Reassigned to UI group to allow /ping to work without database connectivity
So the loadbalancers use the /ping to check if the application is ready to server requests for the user, right? And the UI is not able to serve any requests then it does not have the database. Right? If the loadbalancer checks the /ping and it gets the response it starts directing requests to the app. Right? But if the database is offline we cannot serve any requests. Can we? My conclusion is that the current behavior is the usefull one and changing it will actually make in not usefull. I don't want to make things not useful to match behavior of the API. That does not make any sense to me. Is there a usecase where the behavior that JoeR suggest would actually be useful? Is there any docs on this? p.s. Think of a ticket office that has a sign "Open". A customer comes and wants to buy a ticket. The clerk answers: We are open but we do not provide any services today. We do not sell tickets, we do not return money. But right, as the sign reads: We are "Open".

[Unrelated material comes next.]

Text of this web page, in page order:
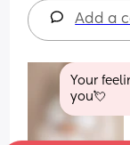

I can see the usefulness of the current implementation and agree we can decide on a finer grain ping endpoint for subsystems when we need them. Even if /ping and /api/ping differ in their responses in this situation, the problem is that /ping checks the database "sometimes" and ignores it others. As it is now, within the first X minutes you can hit the /ping endpoint (with the db down) and it will succeed with pong until the cache_with_timeout on MiqServer.my_server expires and it tries to issue a query. This is why I assumed it wasn't intentionally testing the database. If need be, I can open a new BZ since the current behavior led me down the wrong path. We can leave this BZ as: /ping to test ui availability (also checks database connectivity) /api/ping to test api worker is accepting connections (does not check db) But anyway, here's how I tested it: 1) bin/rails s 2) curl -k http:/127.0.0.1:3000/ping => pong 3) stop postgresql 4) curl -k http:/127.0.0.1:3000/ping => pong 5) After 5 minutes or so: curl -k http:/127.0.0.1:3000/ping => throw "error"; $("#center_div").html("\u003cdiv id='content' style='overflow: scroll; height: 100%; padding-left: 50px;'\u003e\n\u003ch1 style='color: #c90813'\u003e\nUnexpected error encountered\n\u003c/h1\u003e\n\u003cbr\u003e\n\u003ch2\u003e\nErrors in Management Engine can be caused by:\n\u003c/h2\u003e\n\u003cbr\u003e\n\u003cfieldset\u003e\n\u003cfont style='font-size: 116%;color: black'\u003e\u0026#x2460;\u003c/font\u003e\nAccessing Management Engine from multiple tabs ...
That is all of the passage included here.